## EXERCISE BRIEF:
How many lines in the records below contain the word "because"? Answer with the number only.

## SOURCE INFORMATION:
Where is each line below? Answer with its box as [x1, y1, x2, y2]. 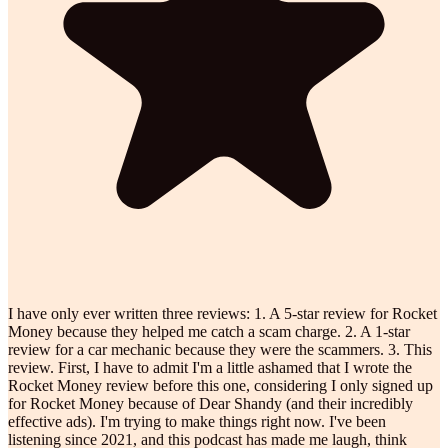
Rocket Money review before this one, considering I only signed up [8, 376, 433, 394]
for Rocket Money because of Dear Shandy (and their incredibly [8, 394, 413, 412]
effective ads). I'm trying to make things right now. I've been [8, 412, 386, 430]
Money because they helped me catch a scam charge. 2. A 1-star [8, 322, 410, 340]
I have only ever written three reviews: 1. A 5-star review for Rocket [8, 304, 437, 322]
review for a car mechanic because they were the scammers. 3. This [8, 340, 432, 358]
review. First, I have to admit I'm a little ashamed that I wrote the [8, 358, 412, 376]
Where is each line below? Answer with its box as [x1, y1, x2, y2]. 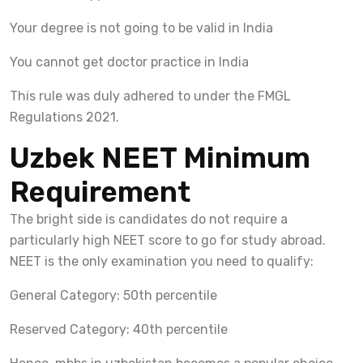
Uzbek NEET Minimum [10, 140, 310, 175]
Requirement [10, 174, 190, 209]
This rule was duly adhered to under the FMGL [10, 88, 291, 104]
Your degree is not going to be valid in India [10, 19, 273, 36]
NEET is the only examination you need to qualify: [10, 253, 314, 269]
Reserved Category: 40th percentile [10, 321, 228, 337]
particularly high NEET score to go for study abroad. [10, 232, 326, 248]
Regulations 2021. [10, 109, 119, 125]
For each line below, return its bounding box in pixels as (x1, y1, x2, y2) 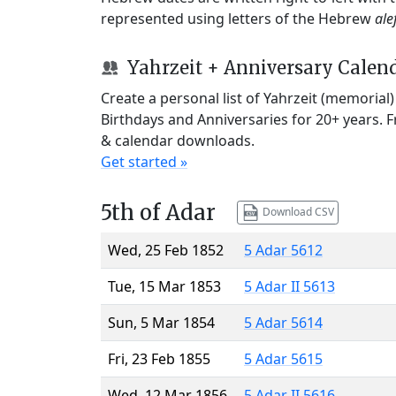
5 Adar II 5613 (244, 276, 335, 296)
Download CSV (259, 203, 334, 219)
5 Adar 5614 (244, 312, 323, 332)
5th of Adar (101, 198, 216, 226)
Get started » (101, 151, 187, 171)
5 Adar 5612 (244, 240, 323, 260)
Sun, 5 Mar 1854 (108, 312, 215, 332)
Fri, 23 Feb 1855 (108, 348, 210, 369)
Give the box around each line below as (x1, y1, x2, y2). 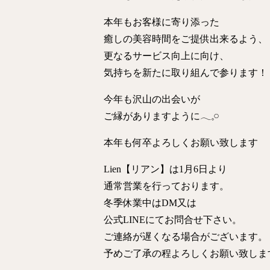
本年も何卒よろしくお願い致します (104, 137, 258, 148)
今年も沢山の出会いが (104, 94, 200, 104)
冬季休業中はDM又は (104, 198, 196, 208)
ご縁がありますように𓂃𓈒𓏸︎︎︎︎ (104, 111, 219, 121)
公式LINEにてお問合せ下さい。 (104, 215, 242, 225)
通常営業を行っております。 (104, 181, 229, 191)
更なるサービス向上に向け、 (104, 51, 229, 61)
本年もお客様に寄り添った (104, 17, 219, 27)
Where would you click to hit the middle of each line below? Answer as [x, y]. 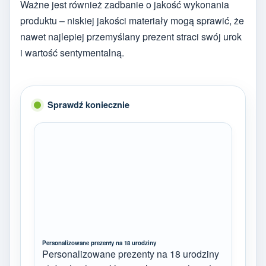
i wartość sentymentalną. [72, 53]
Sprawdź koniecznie [88, 105]
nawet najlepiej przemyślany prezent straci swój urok [131, 37]
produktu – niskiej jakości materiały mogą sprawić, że [132, 21]
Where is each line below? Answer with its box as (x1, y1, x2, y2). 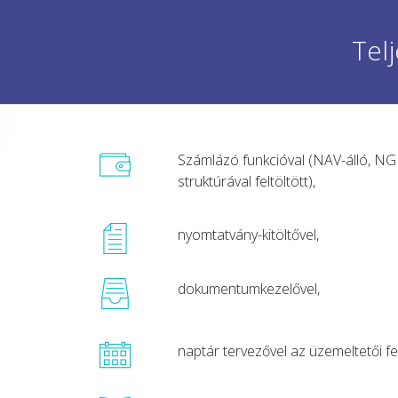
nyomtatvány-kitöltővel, (178, 224, 320, 244)
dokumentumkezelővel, (178, 278, 321, 298)
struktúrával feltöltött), (178, 171, 316, 191)
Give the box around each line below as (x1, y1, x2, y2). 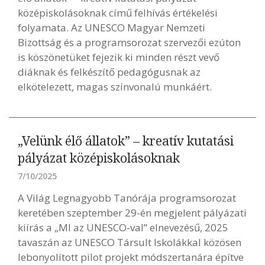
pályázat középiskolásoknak (18, 150, 180, 166)
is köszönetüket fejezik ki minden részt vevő (18, 50, 219, 64)
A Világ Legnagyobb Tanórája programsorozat (18, 191, 236, 205)
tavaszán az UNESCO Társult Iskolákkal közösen (18, 235, 241, 249)
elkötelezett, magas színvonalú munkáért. (18, 80, 212, 93)
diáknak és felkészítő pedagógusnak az (18, 65, 201, 79)
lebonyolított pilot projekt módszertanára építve (18, 250, 244, 264)
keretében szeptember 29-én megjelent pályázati (18, 206, 247, 219)
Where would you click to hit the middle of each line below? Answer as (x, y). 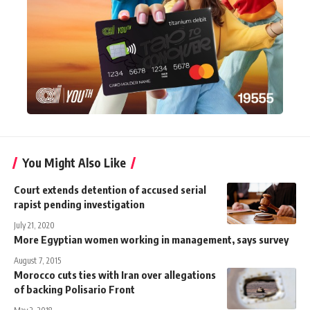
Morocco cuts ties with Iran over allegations (115, 274)
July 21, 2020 (34, 225)
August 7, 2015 (37, 260)
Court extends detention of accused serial (110, 189)
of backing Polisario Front (74, 289)
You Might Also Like (74, 162)
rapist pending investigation (79, 204)
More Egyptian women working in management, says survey (151, 239)
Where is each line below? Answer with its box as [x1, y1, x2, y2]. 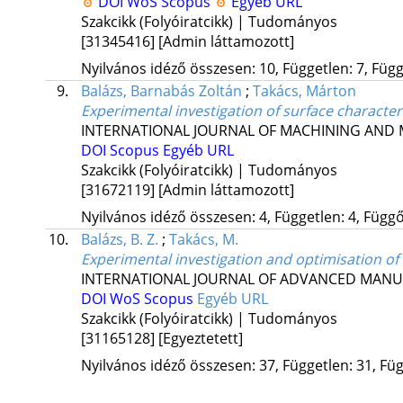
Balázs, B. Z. [80, 229, 158, 250]
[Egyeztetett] [157, 328, 243, 349]
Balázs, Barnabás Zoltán [80, 81, 242, 102]
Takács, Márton [252, 81, 356, 102]
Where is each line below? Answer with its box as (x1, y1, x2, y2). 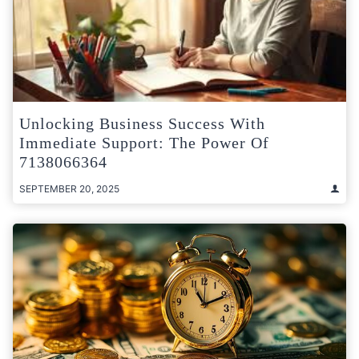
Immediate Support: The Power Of (19, 133, 269, 151)
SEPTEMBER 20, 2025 (19, 182, 119, 195)
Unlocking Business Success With (19, 114, 265, 132)
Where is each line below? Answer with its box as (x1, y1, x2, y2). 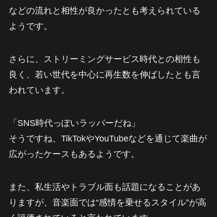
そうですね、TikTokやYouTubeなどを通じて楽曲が (8, 133, 207, 143)
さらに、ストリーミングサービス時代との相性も (8, 54, 201, 64)
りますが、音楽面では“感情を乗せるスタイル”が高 (8, 197, 206, 207)
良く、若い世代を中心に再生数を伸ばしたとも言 (8, 69, 201, 79)
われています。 (8, 85, 70, 95)
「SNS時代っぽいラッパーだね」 (8, 118, 140, 128)
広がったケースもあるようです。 (8, 149, 139, 159)
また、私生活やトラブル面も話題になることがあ (8, 182, 201, 192)
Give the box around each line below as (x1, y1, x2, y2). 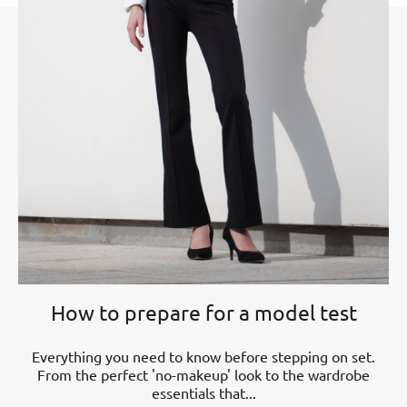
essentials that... (151, 382, 256, 402)
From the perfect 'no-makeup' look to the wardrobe (37, 364, 370, 383)
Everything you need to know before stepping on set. (32, 346, 375, 365)
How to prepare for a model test (50, 298, 357, 325)
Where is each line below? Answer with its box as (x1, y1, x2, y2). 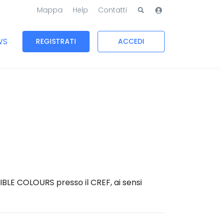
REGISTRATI (36, 36, 76, 47)
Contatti (98, 5, 127, 15)
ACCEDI (118, 36, 144, 47)
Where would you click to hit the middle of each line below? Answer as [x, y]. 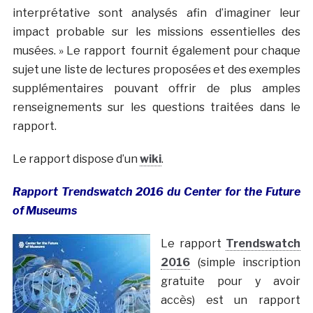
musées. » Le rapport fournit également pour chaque [156, 50]
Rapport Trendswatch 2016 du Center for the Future [156, 191]
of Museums [44, 210]
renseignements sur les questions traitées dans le [156, 107]
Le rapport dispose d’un [76, 159]
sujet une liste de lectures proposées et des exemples [156, 69]
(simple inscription [245, 262]
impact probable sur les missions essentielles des [156, 31]
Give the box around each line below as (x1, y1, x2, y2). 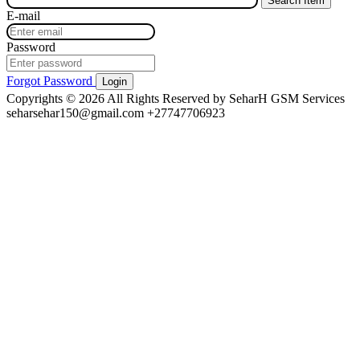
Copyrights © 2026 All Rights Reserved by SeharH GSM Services (6, 92, 345, 105)
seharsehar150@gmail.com (6, 106, 147, 120)
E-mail (6, 9, 40, 22)
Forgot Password (6, 74, 96, 88)

## WRITTEN RESPONSE:
3